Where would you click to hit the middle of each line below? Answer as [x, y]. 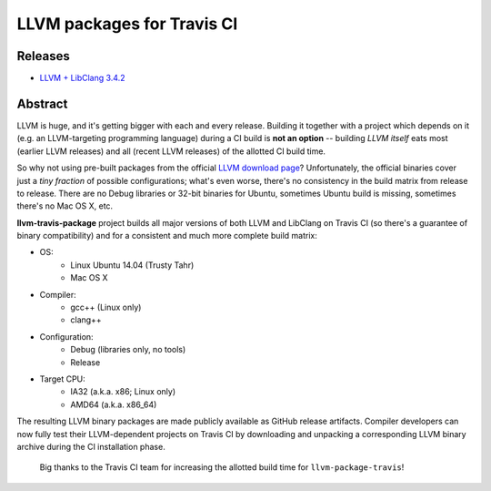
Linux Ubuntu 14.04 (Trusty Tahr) [132, 265]
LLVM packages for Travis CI [127, 24]
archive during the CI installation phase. [91, 446]
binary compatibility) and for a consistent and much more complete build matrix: [167, 236]
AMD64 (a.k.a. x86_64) [114, 404]
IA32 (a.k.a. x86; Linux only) [123, 392]
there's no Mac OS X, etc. [65, 206]
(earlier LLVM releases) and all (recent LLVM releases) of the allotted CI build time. [171, 151]
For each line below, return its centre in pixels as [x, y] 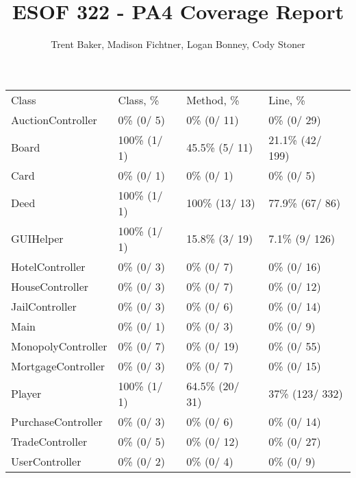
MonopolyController [59, 346]
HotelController [48, 266]
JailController [44, 306]
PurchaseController [57, 421]
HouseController [50, 286]
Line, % [287, 99]
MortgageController [58, 366]
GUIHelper [37, 239]
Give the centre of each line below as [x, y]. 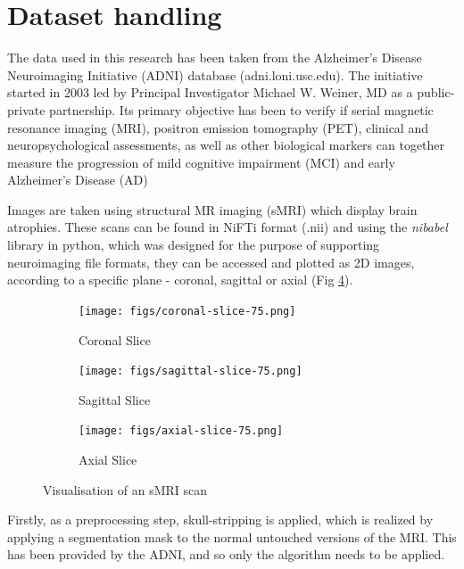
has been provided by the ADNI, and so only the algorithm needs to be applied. [226, 554]
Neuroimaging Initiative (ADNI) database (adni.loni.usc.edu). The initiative [215, 74]
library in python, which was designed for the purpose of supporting [194, 245]
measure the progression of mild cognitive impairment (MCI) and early [201, 162]
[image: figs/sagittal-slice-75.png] [191, 371]
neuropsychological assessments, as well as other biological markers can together [226, 145]
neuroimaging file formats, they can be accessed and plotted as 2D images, [211, 262]
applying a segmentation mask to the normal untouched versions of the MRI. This [232, 536]
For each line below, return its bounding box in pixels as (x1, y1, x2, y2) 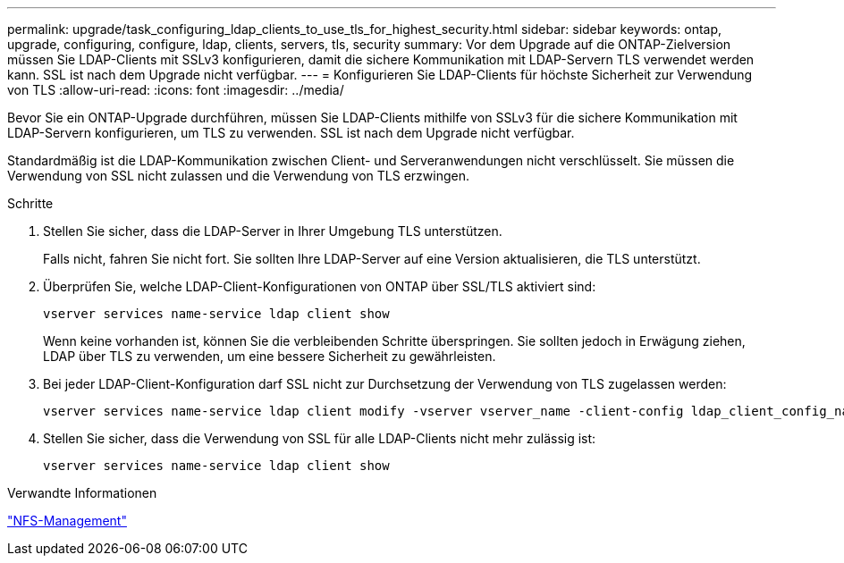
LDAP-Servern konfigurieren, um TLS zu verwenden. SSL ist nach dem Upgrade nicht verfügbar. (7, 125, 575, 140)
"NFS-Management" (7, 513, 127, 528)
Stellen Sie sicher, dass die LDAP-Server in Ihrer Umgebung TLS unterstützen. (43, 223, 502, 239)
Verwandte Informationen (7, 485, 157, 500)
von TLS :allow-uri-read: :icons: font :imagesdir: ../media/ (7, 82, 344, 97)
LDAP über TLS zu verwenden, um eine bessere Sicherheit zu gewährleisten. (43, 349, 496, 364)
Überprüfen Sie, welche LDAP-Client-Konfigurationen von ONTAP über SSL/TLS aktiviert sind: (43, 279, 596, 294)
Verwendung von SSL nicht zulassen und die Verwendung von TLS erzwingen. (7, 168, 469, 183)
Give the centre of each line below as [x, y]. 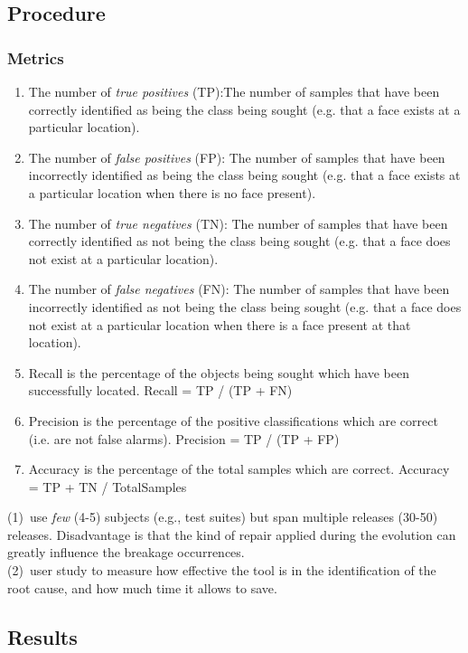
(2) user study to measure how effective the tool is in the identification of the [222, 570]
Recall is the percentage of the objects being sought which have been [219, 372]
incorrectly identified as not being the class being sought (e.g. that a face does [245, 306]
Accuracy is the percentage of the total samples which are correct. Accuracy [239, 469]
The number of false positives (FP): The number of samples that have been [237, 157]
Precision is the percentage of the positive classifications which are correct [233, 420]
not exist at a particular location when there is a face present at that [220, 324]
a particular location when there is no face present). [172, 192]
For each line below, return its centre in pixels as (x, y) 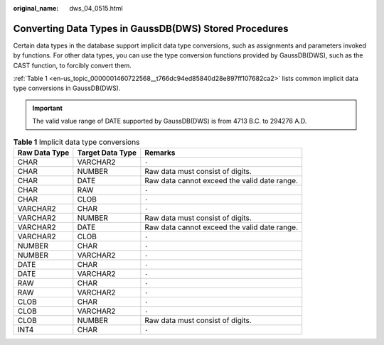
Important (48, 108)
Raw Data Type (43, 153)
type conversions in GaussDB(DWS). (67, 88)
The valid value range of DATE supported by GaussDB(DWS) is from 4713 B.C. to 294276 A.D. (170, 121)
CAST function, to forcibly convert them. (72, 65)
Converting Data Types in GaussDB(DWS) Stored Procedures (151, 28)
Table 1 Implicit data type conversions (76, 142)
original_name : (36, 8)
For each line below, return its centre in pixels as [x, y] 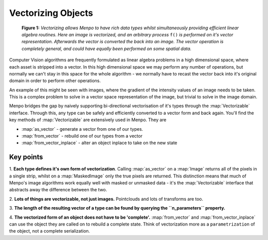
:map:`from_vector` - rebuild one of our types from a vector [82, 136]
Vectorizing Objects [51, 13]
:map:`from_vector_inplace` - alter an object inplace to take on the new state [99, 143]
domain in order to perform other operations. [55, 81]
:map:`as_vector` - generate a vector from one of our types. [82, 129]
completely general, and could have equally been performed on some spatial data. [106, 48]
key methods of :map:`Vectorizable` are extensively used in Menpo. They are [88, 120]
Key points [26, 157]
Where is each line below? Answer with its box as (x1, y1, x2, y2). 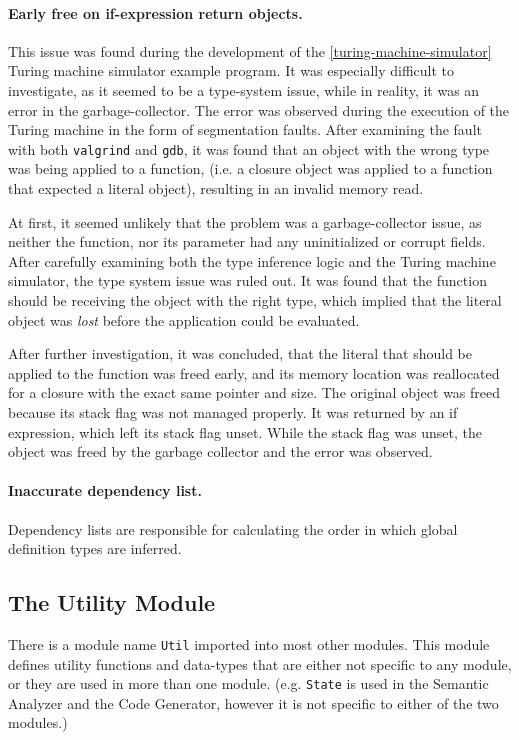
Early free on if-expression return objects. (8, 2, 303, 23)
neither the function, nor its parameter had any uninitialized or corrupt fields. (8, 231, 486, 252)
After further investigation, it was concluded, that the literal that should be (8, 343, 472, 364)
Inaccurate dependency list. (8, 480, 202, 501)
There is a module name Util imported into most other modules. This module (8, 633, 490, 654)
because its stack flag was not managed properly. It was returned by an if (8, 401, 458, 422)
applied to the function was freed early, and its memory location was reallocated (8, 362, 500, 383)
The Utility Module (8, 587, 216, 618)
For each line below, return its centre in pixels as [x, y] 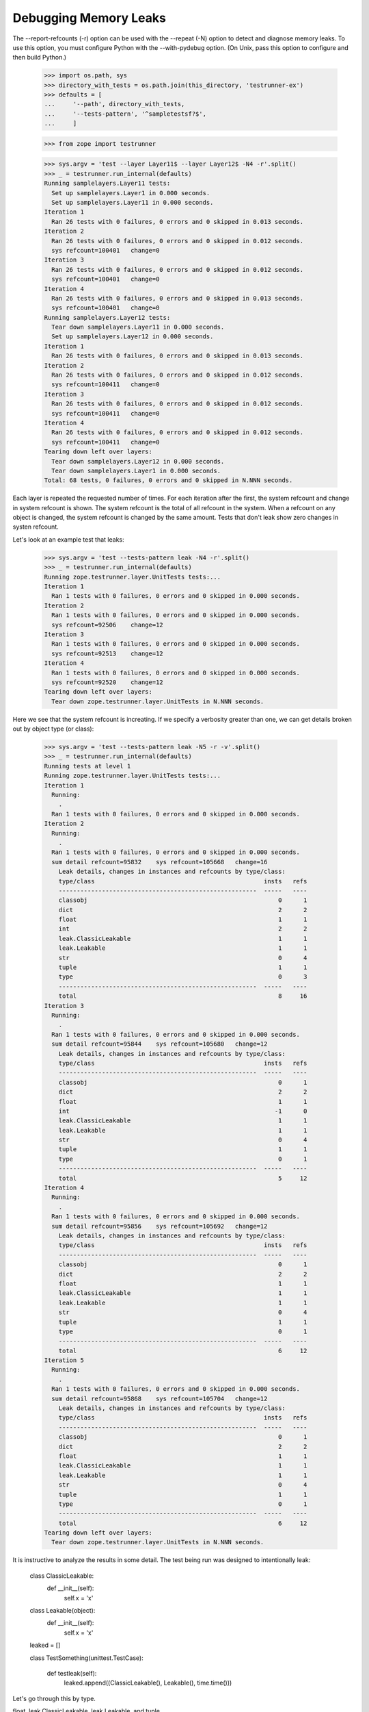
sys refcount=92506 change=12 [107, 625]
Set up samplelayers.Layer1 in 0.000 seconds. [131, 193]
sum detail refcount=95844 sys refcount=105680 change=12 [160, 1044]
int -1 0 [183, 1111]
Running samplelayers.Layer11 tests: [107, 184]
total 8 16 [183, 996]
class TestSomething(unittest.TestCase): [86, 1658]
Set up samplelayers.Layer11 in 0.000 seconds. [133, 202]
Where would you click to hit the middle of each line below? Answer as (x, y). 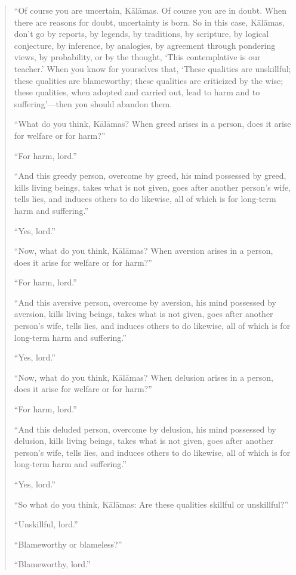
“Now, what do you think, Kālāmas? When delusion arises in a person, (144, 377)
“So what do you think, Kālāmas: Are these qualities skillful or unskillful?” (151, 504)
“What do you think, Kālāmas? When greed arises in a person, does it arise (152, 124)
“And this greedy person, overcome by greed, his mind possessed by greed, (150, 175)
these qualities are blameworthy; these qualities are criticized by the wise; (149, 80)
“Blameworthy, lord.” (52, 564)
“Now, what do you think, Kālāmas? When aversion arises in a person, (144, 251)
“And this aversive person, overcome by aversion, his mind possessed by (145, 302)
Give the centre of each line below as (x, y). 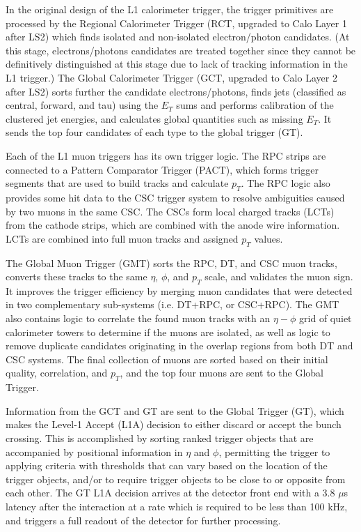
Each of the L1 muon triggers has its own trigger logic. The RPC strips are (166, 155)
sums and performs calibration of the (255, 105)
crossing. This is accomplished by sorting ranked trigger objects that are (160, 438)
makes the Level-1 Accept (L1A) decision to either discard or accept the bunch (174, 424)
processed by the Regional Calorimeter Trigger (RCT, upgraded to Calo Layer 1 (176, 23)
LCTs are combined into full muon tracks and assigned (122, 238)
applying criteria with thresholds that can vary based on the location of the (167, 465)
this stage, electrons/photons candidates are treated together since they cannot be (181, 50)

☆ ☆ ☆ ☆

- [What is required]: Scan the data above and copy each line containing the word "face".

- [Task output]:
incorrectly identified as not being the class being sought (e.g. that a face does [245, 306]
not exist at a particular location when there is a face present at that [220, 324]
a particular location when there is no face present). [172, 192]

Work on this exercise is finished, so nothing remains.